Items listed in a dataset
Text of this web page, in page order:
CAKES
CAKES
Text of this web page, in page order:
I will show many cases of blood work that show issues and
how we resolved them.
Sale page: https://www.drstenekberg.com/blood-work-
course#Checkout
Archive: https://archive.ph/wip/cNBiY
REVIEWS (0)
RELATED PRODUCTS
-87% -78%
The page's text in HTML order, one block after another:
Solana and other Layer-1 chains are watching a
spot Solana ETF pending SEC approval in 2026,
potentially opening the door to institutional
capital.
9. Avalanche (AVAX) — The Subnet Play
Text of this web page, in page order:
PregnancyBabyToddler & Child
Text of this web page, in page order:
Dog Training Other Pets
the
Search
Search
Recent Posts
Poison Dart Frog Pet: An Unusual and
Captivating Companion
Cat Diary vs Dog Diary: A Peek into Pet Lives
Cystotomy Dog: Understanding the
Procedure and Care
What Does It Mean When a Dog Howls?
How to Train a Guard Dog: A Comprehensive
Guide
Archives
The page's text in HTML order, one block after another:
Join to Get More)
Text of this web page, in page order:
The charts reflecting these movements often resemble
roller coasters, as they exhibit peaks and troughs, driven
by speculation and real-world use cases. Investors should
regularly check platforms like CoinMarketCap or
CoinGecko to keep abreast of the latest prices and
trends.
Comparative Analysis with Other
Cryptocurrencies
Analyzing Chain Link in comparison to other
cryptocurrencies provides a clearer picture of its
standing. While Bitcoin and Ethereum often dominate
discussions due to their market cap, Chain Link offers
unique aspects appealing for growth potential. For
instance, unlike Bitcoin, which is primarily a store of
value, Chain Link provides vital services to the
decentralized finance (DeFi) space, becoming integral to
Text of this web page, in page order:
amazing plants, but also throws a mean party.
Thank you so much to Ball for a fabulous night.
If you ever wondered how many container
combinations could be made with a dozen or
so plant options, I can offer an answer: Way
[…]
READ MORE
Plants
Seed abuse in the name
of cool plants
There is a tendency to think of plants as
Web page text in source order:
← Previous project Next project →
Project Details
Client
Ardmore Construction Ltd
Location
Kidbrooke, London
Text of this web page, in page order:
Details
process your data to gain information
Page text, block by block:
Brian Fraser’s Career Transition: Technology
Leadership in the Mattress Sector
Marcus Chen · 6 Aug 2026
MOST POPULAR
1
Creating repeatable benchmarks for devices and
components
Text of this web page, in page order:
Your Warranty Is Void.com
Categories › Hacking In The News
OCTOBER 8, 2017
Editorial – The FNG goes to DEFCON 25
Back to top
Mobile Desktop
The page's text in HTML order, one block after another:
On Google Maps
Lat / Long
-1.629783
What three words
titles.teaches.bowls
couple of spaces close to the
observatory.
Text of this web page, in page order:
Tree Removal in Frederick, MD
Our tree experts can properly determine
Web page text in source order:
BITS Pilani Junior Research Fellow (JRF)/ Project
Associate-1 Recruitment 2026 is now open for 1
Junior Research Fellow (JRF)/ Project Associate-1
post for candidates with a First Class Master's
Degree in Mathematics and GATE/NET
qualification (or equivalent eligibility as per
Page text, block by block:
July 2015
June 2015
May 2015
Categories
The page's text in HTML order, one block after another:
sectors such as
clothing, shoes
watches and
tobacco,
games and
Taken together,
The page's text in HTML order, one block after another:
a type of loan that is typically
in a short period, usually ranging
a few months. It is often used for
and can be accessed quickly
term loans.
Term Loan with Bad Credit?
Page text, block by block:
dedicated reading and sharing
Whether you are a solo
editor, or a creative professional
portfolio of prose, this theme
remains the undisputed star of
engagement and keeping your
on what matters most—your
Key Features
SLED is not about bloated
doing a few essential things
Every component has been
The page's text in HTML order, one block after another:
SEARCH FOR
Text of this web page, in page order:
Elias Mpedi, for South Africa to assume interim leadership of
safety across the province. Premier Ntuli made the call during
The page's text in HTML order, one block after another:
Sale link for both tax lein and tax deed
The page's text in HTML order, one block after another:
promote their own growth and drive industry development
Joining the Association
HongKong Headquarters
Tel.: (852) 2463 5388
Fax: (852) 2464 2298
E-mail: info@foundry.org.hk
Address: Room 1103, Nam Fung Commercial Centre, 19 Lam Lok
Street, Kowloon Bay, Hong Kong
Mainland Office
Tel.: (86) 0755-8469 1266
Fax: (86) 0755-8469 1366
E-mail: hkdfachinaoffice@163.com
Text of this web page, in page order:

Description of the task: Word for word, print every line above.

Answer for the task:
Text of this web page, in page order:
CAKES
CAKES
Text of this web page, in page order:
I will show many cases of blood work that show issues and
how we resolved them.
Sale page: https://www.drstenekberg.com/blood-work-
course#Checkout
Archive: https://archive.ph/wip/cNBiY
REVIEWS (0)
RELATED PRODUCTS
-87% -78%
The page's text in HTML order, one block after another:
Solana and other Layer-1 chains are watching a
spot Solana ETF pending SEC approval in 2026,
potentially opening the door to institutional
capital.
9. Avalanche (AVAX) — The Subnet Play
Text of this web page, in page order:
PregnancyBabyToddler & Child
Text of this web page, in page order:
Dog Training Other Pets
the
Search
Search
Recent Posts
Poison Dart Frog Pet: An Unusual and
Captivating Companion
Cat Diary vs Dog Diary: A Peek into Pet Lives
Cystotomy Dog: Understanding the
Procedure and Care
What Does It Mean When a Dog Howls?
How to Train a Guard Dog: A Comprehensive
Guide
Archives
The page's text in HTML order, one block after another:
Join to Get More)
Text of this web page, in page order:
The charts reflecting these movements often resemble
roller coasters, as they exhibit peaks and troughs, driven
by speculation and real-world use cases. Investors should
regularly check platforms like CoinMarketCap or
CoinGecko to keep abreast of the latest prices and
trends.
Comparative Analysis with Other
Cryptocurrencies
Analyzing Chain Link in comparison to other
cryptocurrencies provides a clearer picture of its
standing. While Bitcoin and Ethereum often dominate
discussions due to their market cap, Chain Link offers
unique aspects appealing for growth potential. For
instance, unlike Bitcoin, which is primarily a store of
value, Chain Link provides vital services to the
decentralized finance (DeFi) space, becoming integral to
Text of this web page, in page order:
amazing plants, but also throws a mean party.
Thank you so much to Ball for a fabulous night.
If you ever wondered how many container
combinations could be made with a dozen or
so plant options, I can offer an answer: Way
[…]
READ MORE
Plants
Seed abuse in the name
of cool plants
There is a tendency to think of plants as
Web page text in source order:
← Previous project Next project →
Project Details
Client
Ardmore Construction Ltd
Location
Kidbrooke, London
Text of this web page, in page order:
Details
process your data to gain information
Page text, block by block:
Brian Fraser’s Career Transition: Technology
Leadership in the Mattress Sector
Marcus Chen · 6 Aug 2026
MOST POPULAR
1
Creating repeatable benchmarks for devices and
components
Text of this web page, in page order:
Your Warranty Is Void.com
Categories › Hacking In The News
OCTOBER 8, 2017
Editorial – The FNG goes to DEFCON 25
Back to top
Mobile Desktop
The page's text in HTML order, one block after another:
On Google Maps
Lat / Long
-1.629783
What three words
titles.teaches.bowls
couple of spaces close to the
observatory.
Text of this web page, in page order:
Tree Removal in Frederick, MD
Our tree experts can properly determine
Web page text in source order:
BITS Pilani Junior Research Fellow (JRF)/ Project
Associate-1 Recruitment 2026 is now open for 1
Junior Research Fellow (JRF)/ Project Associate-1
post for candidates with a First Class Master's
Degree in Mathematics and GATE/NET
qualification (or equivalent eligibility as per
Page text, block by block:
July 2015
June 2015
May 2015
Categories
The page's text in HTML order, one block after another:
sectors such as
clothing, shoes
watches and
tobacco,
games and
Taken together,
The page's text in HTML order, one block after another:
a type of loan that is typically
in a short period, usually ranging
a few months. It is often used for
and can be accessed quickly
term loans.
Term Loan with Bad Credit?
Page text, block by block:
dedicated reading and sharing
Whether you are a solo
editor, or a creative professional
portfolio of prose, this theme
remains the undisputed star of
engagement and keeping your
on what matters most—your
Key Features
SLED is not about bloated
doing a few essential things
Every component has been
The page's text in HTML order, one block after another:
SEARCH FOR
Text of this web page, in page order:
Elias Mpedi, for South Africa to assume interim leadership of
safety across the province. Premier Ntuli made the call during
The page's text in HTML order, one block after another:
Sale link for both tax lein and tax deed
The page's text in HTML order, one block after another:
promote their own growth and drive industry development
Joining the Association
HongKong Headquarters
Tel.: (852) 2463 5388
Fax: (852) 2464 2298
E-mail: info@foundry.org.hk
Address: Room 1103, Nam Fung Commercial Centre, 19 Lam Lok
Street, Kowloon Bay, Hong Kong
Mainland Office
Tel.: (86) 0755-8469 1266
Fax: (86) 0755-8469 1366
E-mail: hkdfachinaoffice@163.com
Text of this web page, in page order:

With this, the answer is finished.